● PROBLEM REQUIREMENTS
When you have gone through the records below, state only how many lines include the word "interaction".

● SUPPLIED RECORDS
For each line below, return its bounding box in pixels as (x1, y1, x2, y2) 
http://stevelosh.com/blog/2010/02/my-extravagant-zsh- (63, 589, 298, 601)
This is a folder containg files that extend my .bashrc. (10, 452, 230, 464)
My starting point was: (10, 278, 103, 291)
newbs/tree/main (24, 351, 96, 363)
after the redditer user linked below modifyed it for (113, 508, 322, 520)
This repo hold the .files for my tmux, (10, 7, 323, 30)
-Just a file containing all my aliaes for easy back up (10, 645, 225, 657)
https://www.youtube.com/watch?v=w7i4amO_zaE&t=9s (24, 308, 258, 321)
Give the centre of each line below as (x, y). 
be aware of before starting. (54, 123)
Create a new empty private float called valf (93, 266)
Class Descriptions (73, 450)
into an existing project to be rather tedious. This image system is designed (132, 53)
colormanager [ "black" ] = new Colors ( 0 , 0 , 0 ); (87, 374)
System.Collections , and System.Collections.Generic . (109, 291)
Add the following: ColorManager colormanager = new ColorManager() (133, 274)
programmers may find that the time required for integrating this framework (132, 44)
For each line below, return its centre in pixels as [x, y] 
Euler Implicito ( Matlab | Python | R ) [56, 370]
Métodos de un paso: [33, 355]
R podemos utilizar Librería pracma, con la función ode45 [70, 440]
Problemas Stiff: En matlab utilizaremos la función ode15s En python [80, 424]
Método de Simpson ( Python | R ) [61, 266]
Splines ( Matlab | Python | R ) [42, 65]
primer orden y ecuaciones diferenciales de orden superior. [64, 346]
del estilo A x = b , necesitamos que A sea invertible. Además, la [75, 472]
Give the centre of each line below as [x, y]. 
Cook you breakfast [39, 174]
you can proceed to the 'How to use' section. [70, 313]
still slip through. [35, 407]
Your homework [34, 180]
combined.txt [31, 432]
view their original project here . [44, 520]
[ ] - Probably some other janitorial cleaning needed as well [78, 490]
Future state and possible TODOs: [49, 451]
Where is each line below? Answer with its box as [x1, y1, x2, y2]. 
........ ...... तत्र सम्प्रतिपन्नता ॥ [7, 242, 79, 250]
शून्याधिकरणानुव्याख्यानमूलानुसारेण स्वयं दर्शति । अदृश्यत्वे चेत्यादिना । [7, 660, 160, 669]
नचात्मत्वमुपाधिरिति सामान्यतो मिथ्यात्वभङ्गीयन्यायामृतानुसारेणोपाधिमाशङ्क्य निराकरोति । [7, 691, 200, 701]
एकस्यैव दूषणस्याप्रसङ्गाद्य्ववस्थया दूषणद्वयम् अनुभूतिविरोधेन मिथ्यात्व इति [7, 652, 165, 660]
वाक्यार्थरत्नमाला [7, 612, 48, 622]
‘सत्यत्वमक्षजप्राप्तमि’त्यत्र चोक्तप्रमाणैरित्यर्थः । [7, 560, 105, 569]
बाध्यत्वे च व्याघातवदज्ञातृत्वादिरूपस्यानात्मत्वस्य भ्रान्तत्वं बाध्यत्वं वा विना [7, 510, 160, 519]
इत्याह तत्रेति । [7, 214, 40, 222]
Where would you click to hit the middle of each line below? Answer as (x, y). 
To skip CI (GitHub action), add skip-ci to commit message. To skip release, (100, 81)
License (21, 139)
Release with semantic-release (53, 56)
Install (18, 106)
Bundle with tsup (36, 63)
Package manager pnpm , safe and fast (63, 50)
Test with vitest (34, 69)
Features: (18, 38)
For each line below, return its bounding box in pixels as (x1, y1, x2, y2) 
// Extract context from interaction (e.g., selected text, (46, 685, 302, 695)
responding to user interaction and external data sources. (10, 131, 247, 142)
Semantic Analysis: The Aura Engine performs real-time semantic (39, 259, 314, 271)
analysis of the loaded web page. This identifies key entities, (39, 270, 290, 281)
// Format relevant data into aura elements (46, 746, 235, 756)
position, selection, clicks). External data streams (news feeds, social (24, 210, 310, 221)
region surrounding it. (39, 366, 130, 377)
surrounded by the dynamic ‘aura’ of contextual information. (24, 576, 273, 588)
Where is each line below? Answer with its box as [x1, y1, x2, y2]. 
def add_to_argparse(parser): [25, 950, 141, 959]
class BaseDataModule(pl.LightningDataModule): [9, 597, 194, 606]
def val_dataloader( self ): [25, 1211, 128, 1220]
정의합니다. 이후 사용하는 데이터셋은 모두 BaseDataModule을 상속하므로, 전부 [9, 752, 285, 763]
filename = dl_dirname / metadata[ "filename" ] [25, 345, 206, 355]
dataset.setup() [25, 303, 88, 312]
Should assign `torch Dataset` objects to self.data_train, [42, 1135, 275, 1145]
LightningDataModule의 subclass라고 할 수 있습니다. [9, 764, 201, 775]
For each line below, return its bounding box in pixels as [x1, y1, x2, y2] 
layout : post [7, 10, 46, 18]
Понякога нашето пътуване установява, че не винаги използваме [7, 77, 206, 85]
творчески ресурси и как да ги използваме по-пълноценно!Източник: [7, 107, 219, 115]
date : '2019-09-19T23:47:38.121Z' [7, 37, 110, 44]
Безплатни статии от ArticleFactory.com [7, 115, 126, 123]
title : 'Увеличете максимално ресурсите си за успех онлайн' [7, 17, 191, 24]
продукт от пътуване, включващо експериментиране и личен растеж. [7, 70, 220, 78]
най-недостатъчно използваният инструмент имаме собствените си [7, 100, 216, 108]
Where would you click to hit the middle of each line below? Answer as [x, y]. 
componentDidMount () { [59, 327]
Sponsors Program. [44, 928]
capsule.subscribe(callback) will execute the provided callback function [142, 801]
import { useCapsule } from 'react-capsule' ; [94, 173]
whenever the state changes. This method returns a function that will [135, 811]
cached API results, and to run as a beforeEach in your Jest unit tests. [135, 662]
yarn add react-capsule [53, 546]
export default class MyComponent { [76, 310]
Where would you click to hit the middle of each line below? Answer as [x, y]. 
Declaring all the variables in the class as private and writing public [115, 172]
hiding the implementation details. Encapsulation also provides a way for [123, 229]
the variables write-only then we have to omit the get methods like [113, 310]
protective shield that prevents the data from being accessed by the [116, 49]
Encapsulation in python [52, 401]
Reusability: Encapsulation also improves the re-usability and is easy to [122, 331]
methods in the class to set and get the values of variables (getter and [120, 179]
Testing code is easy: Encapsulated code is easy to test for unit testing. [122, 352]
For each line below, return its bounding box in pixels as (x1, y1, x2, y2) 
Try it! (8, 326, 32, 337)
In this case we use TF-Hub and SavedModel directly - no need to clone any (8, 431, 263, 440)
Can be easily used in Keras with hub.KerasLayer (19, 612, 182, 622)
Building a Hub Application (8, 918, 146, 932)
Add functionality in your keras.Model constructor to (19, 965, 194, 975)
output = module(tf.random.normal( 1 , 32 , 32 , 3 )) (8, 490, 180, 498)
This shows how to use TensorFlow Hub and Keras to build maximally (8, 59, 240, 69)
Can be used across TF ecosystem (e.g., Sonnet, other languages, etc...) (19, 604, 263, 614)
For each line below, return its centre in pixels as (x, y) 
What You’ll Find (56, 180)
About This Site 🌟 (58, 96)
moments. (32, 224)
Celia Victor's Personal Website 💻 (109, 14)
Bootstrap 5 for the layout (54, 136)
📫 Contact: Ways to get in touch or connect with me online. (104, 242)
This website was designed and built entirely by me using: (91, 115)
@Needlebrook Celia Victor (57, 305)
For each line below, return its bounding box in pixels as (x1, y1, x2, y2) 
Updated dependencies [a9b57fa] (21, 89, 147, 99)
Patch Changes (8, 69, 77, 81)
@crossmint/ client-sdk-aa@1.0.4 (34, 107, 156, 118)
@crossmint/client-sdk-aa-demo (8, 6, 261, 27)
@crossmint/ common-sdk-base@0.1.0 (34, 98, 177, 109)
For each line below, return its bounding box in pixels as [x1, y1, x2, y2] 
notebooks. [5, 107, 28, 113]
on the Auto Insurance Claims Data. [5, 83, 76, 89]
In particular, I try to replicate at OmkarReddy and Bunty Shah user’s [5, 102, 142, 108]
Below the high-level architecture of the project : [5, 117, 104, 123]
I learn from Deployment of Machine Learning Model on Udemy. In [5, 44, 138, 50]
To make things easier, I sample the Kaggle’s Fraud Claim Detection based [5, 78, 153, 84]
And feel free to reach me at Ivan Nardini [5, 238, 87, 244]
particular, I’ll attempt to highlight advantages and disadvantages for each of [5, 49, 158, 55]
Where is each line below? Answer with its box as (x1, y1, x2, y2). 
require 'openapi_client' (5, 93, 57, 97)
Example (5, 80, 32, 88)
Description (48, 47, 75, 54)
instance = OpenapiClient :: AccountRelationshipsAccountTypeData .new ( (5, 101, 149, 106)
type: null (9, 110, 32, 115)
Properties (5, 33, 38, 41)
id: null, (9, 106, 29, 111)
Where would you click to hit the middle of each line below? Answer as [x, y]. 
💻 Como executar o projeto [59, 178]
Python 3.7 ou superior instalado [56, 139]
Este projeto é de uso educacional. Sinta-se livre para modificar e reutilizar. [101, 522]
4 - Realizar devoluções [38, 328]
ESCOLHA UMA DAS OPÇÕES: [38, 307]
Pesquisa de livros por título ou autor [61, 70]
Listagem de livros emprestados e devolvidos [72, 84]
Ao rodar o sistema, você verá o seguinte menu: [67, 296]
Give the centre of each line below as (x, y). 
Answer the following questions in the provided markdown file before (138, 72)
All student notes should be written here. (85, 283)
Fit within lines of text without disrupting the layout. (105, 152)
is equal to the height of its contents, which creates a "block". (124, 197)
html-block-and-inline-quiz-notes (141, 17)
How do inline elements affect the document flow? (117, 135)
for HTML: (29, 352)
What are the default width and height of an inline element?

● SOLUTION TO THE EXERCISE
2